Orchestration (Central Coordinator)

A dedicated Saga Orchestrator service manages the entire workflow.
Orchestrator tells each service what to do via commands.
Orchestrator tracks state, handles failures, issues compensations.

Order Saga (orchestration):
  [Order Orchestrator] receives "place order" request
  [Order Orchestrator] → sends command "CreateOrder" to Order Service → waits
  [Order Orchestrator] → sends command "ProcessPayment" to Payment Service → waits
  [Order Orchestrator] → sends command "ReserveInventory" to Inventory Service → waits
  If success: [Order Orchestrator] → sends command "ConfirmOrder" to Order Service
  If Step 3 fails: [Order Orchestrator] → sends "RefundPayment" to Payment Service
                                        → sends "CancelOrder" to Order Service

Pros:
  ✓ Clear visibility — orchestrator has full saga state
  ✓ Easy to reason about flow and add compensation logic
  ✓ Easier to debug, monitor, and add observability
  ✓ Handles complex conditional flows (if X, then Y, else Z)

Cons:
  ✗ Orchestrator = additional service + potential SPOF
  ✗ Services more coupled to orchestrator
  ✗ Orchestrator can become a "God service" with too much business logic

When to use:
  Choreography: simple linear flows, many services, loose coupling priority
  Orchestration: complex flows, conditional logic, observability priority
  In practice: large orgs prefer orchestration (easier to operate and debug)

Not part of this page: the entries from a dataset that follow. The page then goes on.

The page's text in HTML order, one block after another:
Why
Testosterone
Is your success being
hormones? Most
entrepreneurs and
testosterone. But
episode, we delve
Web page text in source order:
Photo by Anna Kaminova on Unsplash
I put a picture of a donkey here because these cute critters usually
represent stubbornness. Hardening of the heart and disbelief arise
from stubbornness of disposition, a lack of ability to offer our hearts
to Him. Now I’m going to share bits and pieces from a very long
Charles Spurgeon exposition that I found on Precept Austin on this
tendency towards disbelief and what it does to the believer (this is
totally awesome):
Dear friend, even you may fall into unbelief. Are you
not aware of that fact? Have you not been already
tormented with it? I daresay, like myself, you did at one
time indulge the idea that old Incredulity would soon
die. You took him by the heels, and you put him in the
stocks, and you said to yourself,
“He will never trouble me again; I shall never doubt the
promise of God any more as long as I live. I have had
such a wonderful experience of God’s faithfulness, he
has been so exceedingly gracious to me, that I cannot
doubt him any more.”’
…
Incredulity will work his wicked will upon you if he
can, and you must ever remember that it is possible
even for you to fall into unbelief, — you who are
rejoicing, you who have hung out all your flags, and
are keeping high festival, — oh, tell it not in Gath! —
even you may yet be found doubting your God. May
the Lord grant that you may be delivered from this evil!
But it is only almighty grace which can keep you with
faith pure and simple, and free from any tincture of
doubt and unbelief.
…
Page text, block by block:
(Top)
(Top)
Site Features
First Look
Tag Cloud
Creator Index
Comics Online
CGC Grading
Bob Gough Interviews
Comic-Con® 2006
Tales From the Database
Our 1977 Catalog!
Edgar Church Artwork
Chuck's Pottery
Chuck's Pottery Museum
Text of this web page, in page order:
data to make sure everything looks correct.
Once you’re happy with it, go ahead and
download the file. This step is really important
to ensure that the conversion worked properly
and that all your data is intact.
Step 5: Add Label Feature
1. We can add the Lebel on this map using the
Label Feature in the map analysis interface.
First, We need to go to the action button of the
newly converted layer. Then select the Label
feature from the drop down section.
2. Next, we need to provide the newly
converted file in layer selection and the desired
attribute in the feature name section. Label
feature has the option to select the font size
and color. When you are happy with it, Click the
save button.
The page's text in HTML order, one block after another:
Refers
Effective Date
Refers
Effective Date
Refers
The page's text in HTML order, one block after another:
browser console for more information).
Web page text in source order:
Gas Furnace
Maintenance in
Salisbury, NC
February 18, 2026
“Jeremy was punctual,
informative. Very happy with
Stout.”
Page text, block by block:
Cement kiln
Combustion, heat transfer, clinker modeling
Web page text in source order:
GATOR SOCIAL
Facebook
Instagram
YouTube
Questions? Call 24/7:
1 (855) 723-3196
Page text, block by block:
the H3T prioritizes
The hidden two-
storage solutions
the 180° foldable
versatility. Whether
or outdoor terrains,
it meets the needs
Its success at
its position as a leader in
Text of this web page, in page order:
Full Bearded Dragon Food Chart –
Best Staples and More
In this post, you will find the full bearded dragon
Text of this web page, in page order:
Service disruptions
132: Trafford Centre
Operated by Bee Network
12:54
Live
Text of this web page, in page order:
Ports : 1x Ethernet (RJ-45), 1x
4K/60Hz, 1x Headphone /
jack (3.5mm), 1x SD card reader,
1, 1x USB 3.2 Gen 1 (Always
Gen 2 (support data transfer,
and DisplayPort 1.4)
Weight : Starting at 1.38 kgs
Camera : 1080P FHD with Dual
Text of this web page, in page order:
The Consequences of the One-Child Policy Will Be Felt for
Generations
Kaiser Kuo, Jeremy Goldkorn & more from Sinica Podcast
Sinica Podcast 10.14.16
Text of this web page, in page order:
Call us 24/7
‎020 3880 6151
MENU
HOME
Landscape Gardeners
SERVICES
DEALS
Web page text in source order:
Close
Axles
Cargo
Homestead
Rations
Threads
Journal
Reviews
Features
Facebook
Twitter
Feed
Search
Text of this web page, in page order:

6. Compensating Transactions

Key principle: compensating transactions are NOT rollbacks.
               They are forward-moving corrections.

Example: Payment of $100 was made. Saga then fails.
  Wrong (can't do): time-travel rollback the payment
  Right (compensating): issue a $100 refund — a new, forward transaction

Properties of compensating transactions:
  1. Idempotent: safe to run multiple times without double-refunding
  2. Forward-moving: they create new state, not undo old state
  3. Always possible: the system must be designed so compensation is always possible
                      (you can always refund; you can always cancel an order)

Design principle: make every step in a Saga compensatable.
  Reserve inventory:  compensation = unreserve inventory
  Deduct payment:     compensation = issue refund
  Create order:       compensation = cancel order
  Send email:         ??? compensation = "send cancellation email" (notification only)
  
  Notification services are typically "pivot transactions" — once sent, can't un-send.
  Design: notifications happen LAST in the saga (after all risky steps complete).

7. The Outbox Pattern

Critical problem: publishing an event AND updating a DB must be atomic.
Without this: system crashes after DB update but before event published →
              saga stuck, downstream never triggered.

Example of the bug:
  Payment Service receives command "ProcessPayment"
  DB: UPDATE balance = balance - 100 WHERE user=alice   ← succeeds
  Kafka: publish "PaymentProcessed" event                ← CRASH HERE
  → alice's balance is deducted but no one knows payment succeeded
  → order never progresses, alice pays but gets nothing

Outbox Pattern solution:
  Within the SAME LOCAL DB TRANSACTION:
    1. UPDATE balance = balance - 100 WHERE user=alice
    2. INSERT INTO outbox (event_type, payload, created_at, sent=false)
         VALUES ('PaymentProcessed', '{...}', NOW(), false)
  Commit atomically.

  Separate "outbox relay" process:
    Poll outbox WHERE sent=false
    Publish each event to Kafka
    Mark as sent=true

Guarantee: if DB transaction commits → event row exists → will be published
           if DB transaction fails → neither update nor event row exist
           "At least once" publishing (may publish twice on retry, but never lost)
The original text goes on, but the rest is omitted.